Splitting Your Data

It’s some Data Science 101 stuff to split your data out in order to validate the performance of your model. Thankfully, sklearn comes with some pretty robust batteries-included approaches do doing that.

Load a Dataset

Here we’ll use the Iris Dataset

from sklearn.datasets import load_iris

data = load_iris()
data.keys()
dict_keys(['data', 'target', 'frame', 'target_names', 'DESCR', 'feature_names', 'filename'])
X = data['data']
y = data['target']
X.shape, y.shape
((150, 4), (150,))

Vanilla Split

from sklearn.model_selection import train_test_split

Say we wanted to split our data 7030, we’d just use the test_size=0.3 argument.

X_train, X_test, y_train, y_test = train_test_split(X, y, test_size=0.3)
[arr.shape for arr in train_test_split(X, y, test_size=0.3)]
[(105, 4), (45, 4), (105,), (45,)]

But this pre-supposes that we’ve already broken our data out into X and y. What if instead, we started with a table of data and wanted to preserve it as such.

import numpy as np

values = np.c_[X, y]
values.shape
(150, 5)

The train_test_split function can handle that just fine.

train_values, test_values = train_test_split(values, test_size=0.3)
[arr.shape for arr in train_test_split(values)]
[(112, 5), (38, 5)]

Stratification

One thing to note, looking at this, is the effect of our sampling on each population.

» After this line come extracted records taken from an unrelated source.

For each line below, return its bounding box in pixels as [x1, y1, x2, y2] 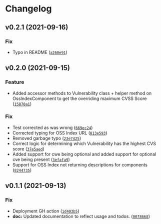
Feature [5, 78, 24, 85]
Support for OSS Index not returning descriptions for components [12, 161, 147, 167]
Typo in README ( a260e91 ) [12, 49, 67, 55]
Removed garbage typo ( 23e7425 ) [12, 135, 81, 141]
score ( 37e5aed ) [12, 145, 45, 151]
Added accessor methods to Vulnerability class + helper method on [12, 90, 152, 96]
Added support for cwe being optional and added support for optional [12, 151, 156, 157]
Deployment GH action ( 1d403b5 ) [12, 208, 79, 214]
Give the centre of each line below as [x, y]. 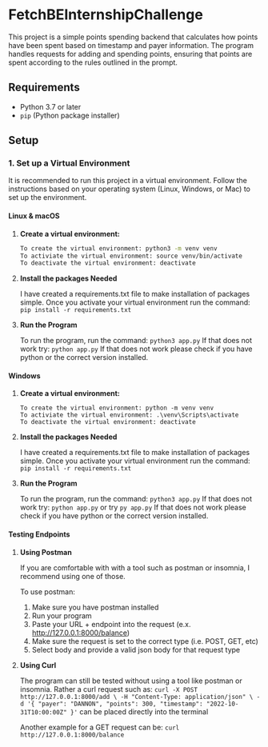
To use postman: [48, 591]
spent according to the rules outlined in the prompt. [93, 62]
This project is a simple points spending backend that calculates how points [133, 37]
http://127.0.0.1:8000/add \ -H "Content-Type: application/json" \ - [140, 697]
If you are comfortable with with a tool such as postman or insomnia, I [135, 567]
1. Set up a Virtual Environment [69, 163]
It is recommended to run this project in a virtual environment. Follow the [128, 181]
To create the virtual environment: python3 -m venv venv [118, 248]
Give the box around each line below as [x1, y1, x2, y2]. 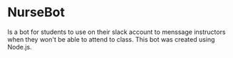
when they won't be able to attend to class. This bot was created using [7, 35, 215, 43]
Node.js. [7, 42, 32, 51]
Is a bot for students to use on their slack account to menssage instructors [7, 28, 226, 36]
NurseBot [7, 4, 66, 21]
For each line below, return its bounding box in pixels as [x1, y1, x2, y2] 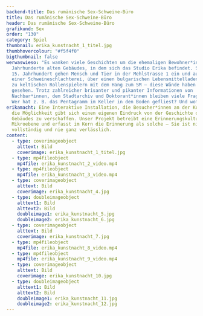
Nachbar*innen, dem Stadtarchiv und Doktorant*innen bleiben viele [11, 93, 185, 99]
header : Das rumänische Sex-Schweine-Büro [6, 20, 115, 26]
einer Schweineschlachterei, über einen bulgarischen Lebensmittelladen [11, 76, 199, 82]
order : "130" [6, 31, 39, 37]
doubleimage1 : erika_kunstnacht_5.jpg [17, 211, 115, 218]
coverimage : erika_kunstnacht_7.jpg [17, 233, 110, 239]
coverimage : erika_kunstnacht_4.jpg [17, 189, 110, 195]
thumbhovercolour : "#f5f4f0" [6, 48, 80, 54]
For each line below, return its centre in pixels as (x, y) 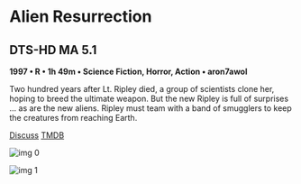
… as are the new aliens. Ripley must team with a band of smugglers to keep (151, 108)
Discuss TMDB (37, 135)
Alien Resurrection (81, 17)
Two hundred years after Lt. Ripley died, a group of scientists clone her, (142, 89)
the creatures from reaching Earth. (73, 118)
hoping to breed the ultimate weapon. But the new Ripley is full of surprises (149, 98)
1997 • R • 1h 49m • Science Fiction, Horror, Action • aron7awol (128, 71)
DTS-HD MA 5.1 (53, 50)
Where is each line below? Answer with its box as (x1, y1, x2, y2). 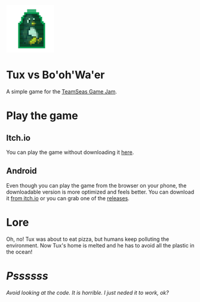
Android (6, 166, 37, 176)
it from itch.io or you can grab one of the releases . (6, 194, 130, 202)
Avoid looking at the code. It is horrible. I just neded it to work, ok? (6, 289, 169, 296)
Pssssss (6, 269, 49, 283)
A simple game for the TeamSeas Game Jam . (6, 87, 118, 95)
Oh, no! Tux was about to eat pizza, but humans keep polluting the (6, 235, 170, 243)
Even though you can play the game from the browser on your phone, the (6, 182, 187, 189)
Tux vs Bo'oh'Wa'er (6, 68, 105, 82)
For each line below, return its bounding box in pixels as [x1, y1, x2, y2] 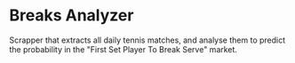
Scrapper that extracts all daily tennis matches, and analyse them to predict [9, 35, 286, 45]
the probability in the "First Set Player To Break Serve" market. [9, 43, 238, 54]
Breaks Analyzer [9, 5, 134, 26]

For instance, all-in, our base dataset has a perfectly equal distribution of each kind of flower.

import pandas as pd

features = ['x1', 'x2', 'x3', 'x4', 'flower']

df = pd.DataFrame(values, columns=features)
train_df = pd.DataFrame(train_values, columns=features)
test_df = pd.DataFrame(test_values, columns=features)
df['flower'].value_counts().sort_index()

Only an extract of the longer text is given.